Even in examining my own perspective, I find myself dramatically in favor of
destroying the teacher's union, expanding school hours and curricula, and
providing more freedom to the students, so that they can engage themselves in
the subject that most interests them and appeals to their strengths. Sounds
idyllic, doesn't it?

But the problem with this is that I'm not an educator. I don't know what
conditions are like and I don't know what the real challenges are - I just
know what I'm being told by the media. Just as in a startup, we have a lot of
potentially unproven hypotheses that need testing.

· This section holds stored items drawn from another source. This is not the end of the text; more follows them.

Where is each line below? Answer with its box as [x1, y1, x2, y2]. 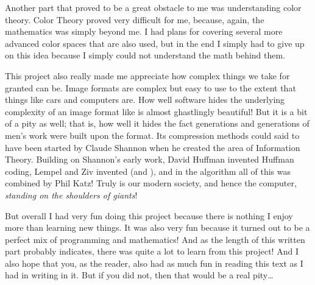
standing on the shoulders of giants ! [5, 188, 138, 201]
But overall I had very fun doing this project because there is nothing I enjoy [5, 209, 293, 222]
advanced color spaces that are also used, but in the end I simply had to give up [5, 37, 305, 49]
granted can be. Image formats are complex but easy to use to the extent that [5, 81, 296, 94]
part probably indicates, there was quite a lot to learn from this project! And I [5, 245, 299, 258]
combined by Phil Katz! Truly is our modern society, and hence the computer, [5, 177, 297, 189]
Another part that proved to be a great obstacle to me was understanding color [5, 1, 302, 13]
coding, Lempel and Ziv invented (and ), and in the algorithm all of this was [5, 164, 291, 177]
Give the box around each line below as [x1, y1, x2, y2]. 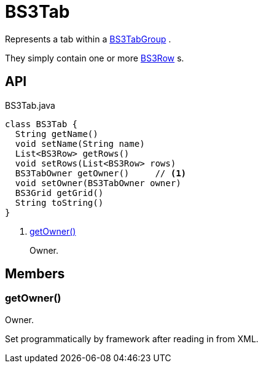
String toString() [15, 197, 104, 208]
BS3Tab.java [5, 100, 55, 111]
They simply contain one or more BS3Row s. [5, 52, 184, 63]
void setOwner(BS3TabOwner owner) [15, 178, 181, 188]
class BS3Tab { [5, 119, 78, 129]
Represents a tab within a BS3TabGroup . [5, 33, 171, 44]
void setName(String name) [15, 138, 145, 149]
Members [5, 266, 65, 282]
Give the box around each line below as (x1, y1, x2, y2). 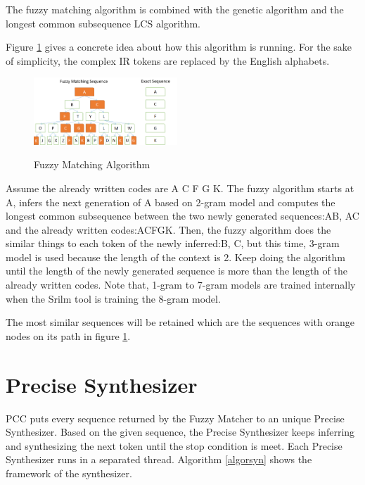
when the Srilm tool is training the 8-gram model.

This then to me is the real promise of the charter school movement - not that
all of them are successful (most are not - even the ones featured aren't
nearly as great as they seem, as I'm finding out from working with them), but
that they represent the freedom to try new things, measure them, and figure
out what does work.

What scares me is that people think they have the silver bullet, rather than
the silver hypothesis. Even in making these drastic changes, if no improvement
is wrought, then what? Will people give up? Or pivot?

------
Deskie
Our education system needs a facelift! And this is a great post. More people
need to recognize what is said in this article. Very interesting read.